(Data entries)

═══

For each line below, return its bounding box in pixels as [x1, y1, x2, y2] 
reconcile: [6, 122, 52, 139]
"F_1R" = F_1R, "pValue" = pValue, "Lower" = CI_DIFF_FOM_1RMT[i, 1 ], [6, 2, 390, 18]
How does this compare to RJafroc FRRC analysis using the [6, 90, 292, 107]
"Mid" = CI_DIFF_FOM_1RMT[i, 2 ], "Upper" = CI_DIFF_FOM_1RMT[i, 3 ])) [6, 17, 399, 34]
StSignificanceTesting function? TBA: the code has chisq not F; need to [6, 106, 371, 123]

═══

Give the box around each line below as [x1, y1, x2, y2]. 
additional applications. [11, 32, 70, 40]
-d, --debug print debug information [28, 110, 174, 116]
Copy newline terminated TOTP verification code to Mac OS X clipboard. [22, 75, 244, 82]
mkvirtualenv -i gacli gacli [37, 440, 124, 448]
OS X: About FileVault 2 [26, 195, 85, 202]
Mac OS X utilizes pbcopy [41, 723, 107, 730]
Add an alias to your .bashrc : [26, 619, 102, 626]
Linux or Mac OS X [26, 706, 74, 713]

═══

=== Task goal ===
Both end lines included, restate word for word the lines above from the line with "reconcile: [6, 122, 52, 139]" to the line with "StSignificanceTesting function? TBA: the", and nothing else.

=== Answer to the exercise ===
reconcile: [6, 122, 52, 139]
"F_1R" = F_1R, "pValue" = pValue, "Lower" = CI_DIFF_FOM_1RMT[i, 1 ], [6, 2, 390, 18]
How does this compare to RJafroc FRRC analysis using the [6, 90, 292, 107]
"Mid" = CI_DIFF_FOM_1RMT[i, 2 ], "Upper" = CI_DIFF_FOM_1RMT[i, 3 ])) [6, 17, 399, 34]
StSignificanceTesting function? TBA: the code has chisq not F; need to [6, 106, 371, 123]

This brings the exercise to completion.